【极客日常】智能化工程AgentFlow代码实现分析

近期笔者因为参与LLM增强项目攻坚,对LLM工程相关的技术也希望有一定的了解,因此希望借这个机会,读一些文章充电,看看目前LLM智能化工程的一些研究趋势。在阅读了几篇文章之后,最终读者选定AgentFlow这个项目做代码实现分析。由于笔者在算法方面的涉猎实在不深,所以本文只是抛砖引玉,阐述上有什么不专业不严谨的地方,也辛苦大家指正。

AgentFlow主要解决现有LLM在进行工具增强推理时有可扩展和泛化能力差的问题,简单来说就是在线LLM-Agent服务缺乏在生产环境中RL(强化学习)的手段。所以AgentFlow提出了以下的解决方案,一是一套动态训练Planner的编排,另外一个是一套奖励目标训练算法Flow-GRPO。源码可以通过这个GitHub来下载,跑了一番看Agent编排的实现比较完整,但在线服务跟训练的部署执行会比较难搞,所以本文更倾向于对Agent编排做详细阐述。

Agent编排包含Planner、Executor、Verifier跟Generator四个角色,Planner会不断Rollout判断下一步要做什么,Executor执行ToolCall,Verifier判断当前问题是否解决,Generator负责整合Output。整个核心代码集中在Solver.solve,长这个样子:

1
2
3
4
5
6
7
8
9
10
11
12
13
14
15
16
17
18
19
20
21
22
23
24
25
26
27
28
29
30
31
32
33
34
35
36
37
38
39
40
41
42
43
44
45
46
47
48
49
50
51
52
53
54
55
56
57
58
59
60
61
62
63
64
65
66
67
68
69
70
71
72
73
74
75
76
77
78
79
80
81
82
83
84
85
86
87
88
89
90
91
92
93
94
95
96
97
98
99
100
101
102
103
104
105
106
107
108
109
110
111
112
113
114
115
116
117
118
119
120
class Solver:
def solve(self, question: str, image_path: Optional[str] = None):
# Update cache directory for the executor
self.executor.set_query_cache_dir(self.root_cache_dir)

# Initialize json_data with basic problem information
json_data = {
"query": question,
"image": image_path
}

# Generate base response if requested
if 'base' in self.output_types:
base_response = self.planner.generate_base_response(question, image_path, self.max_tokens)
json_data["base_response"] = base_response

# If only base response is needed, save and return
if set(self.output_types) == {'base'}:
return json_data

# Continue with query analysis and tool execution if final or direct responses are needed
if {'final', 'direct'} & set(self.output_types):
# [1] Analyze query
query_start_time = time.time()
query_analysis = self.planner.analyze_query(question, image_path)
json_data["query_analysis"] = query_analysis

# Main execution loop
step_count = 0
action_times = []
while step_count < self.max_steps and (time.time() - query_start_time) < self.max_time:
step_count += 1
step_start_time = time.time()

# [2] Generate next step
local_start_time = time.time()
next_step = self.planner.generate_next_step(
question,
image_path,
query_analysis,
self.memory,
step_count,
self.max_steps,
json_data
)
context, sub_goal, tool_name = self.planner.extract_context_subgoal_and_tool(next_step)
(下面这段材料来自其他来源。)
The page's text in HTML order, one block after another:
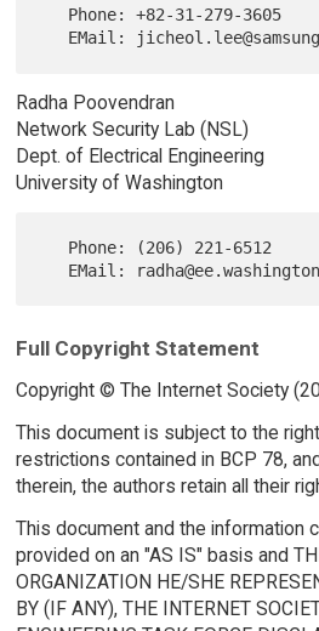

if tool_name is None or tool_name not in self.planner.available_tools:
print(f"\n==> 🚫 Error: Tool '{tool_name}' is not available or not found.")
command = "No command was generated because the tool was not found."
result = "No result was generated because the tool was not found."

else:
# [3] Generate the tool command
local_start_time = time.time()
tool_command = self.executor.generate_tool_command(
question,
image_path,
context,
sub_goal,
tool_name,
self.planner.toolbox_metadata[tool_name],
step_count,
json_data
)
analysis, explanation, command = self.executor.extract_explanation_and_command(tool_command)
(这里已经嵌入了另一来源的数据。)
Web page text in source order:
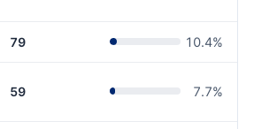
79 10.4%
59 7.7%
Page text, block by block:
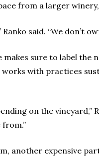
from a larger
said. “We don’t
makes sure to label
with practices
on the vineyard,”
another expensive
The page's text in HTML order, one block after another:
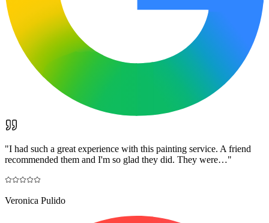
"I had such a great experience with this painting service. A friend
recommended them and I'm so glad they did. They were…"
Veronica Pulido
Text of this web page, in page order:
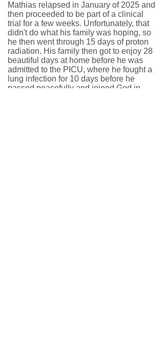
Mathias relapsed in January of 2025 and
then proceeded to be part of a clinical
trial for a few weeks. Unfortunately, that
didn't do what his family was hoping, so
he then went through 15 days of proton
radiation. His family then got to enjoy 28
beautiful days at home before he was
admitted to the PICU, where he fought a
lung infection for 10 days before he
passed peacefully and joined God in
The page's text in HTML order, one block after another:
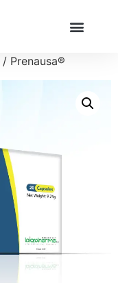
/ Prenausa®
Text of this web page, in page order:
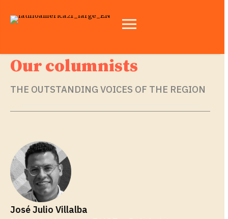
Our columnists
THE OUTSTANDING VOICES OF THE REGION
José Julio Villalba

# [4] Execute the tool command
local_start_time = time.time()
result = self.executor.execute_tool_command(tool_name, command)
result = make_json_serializable_truncated(result) # Convert to JSON serializable format
json_data[f"tool_result_{step_count}"] = result

# Track execution time for the current step
execution_time_step = round(time.time() - step_start_time, 2)
action_times.append(execution_time_step)

# Update memory
self.memory.add_action(step_count, tool_name, sub_goal, command, result)
memory_actions = self.memory.get_actions()

# [5] Verify memory (context verification)
local_start_time = time.time()
stop_verification = self.planner.verificate_context(
question,
image_path,
query_analysis,
self.memory,
step_count,
json_data
)
context_verification, conclusion = self.planner.extract_conclusion(stop_verification)

# Break the loop if the context is verified
if conclusion == 'STOP':
break

# Add memory and statistics to json_data
json_data.update({
"memory": memory_actions,
"step_count": step_count,
"execution_time": round(time.time() - query_start_time, 2),
})

# Generate final output if requested
if 'final' in self.output_types:
final_output = self.planner.generate_final_output(question, image_path, self.memory)
json_data["final_output"] = final_output
print(f"\n==> 🐙 Detailed Solution:\n\n{final_output}")

# Generate direct output if requested
if 'direct' in self.output_types:
direct_output = self.planner.generate_direct_output(question, image_path, self.memory)
json_data["direct_output"] = direct_output
print(f"\n==> 🐙 Final Answer:\n\n{direct_output}")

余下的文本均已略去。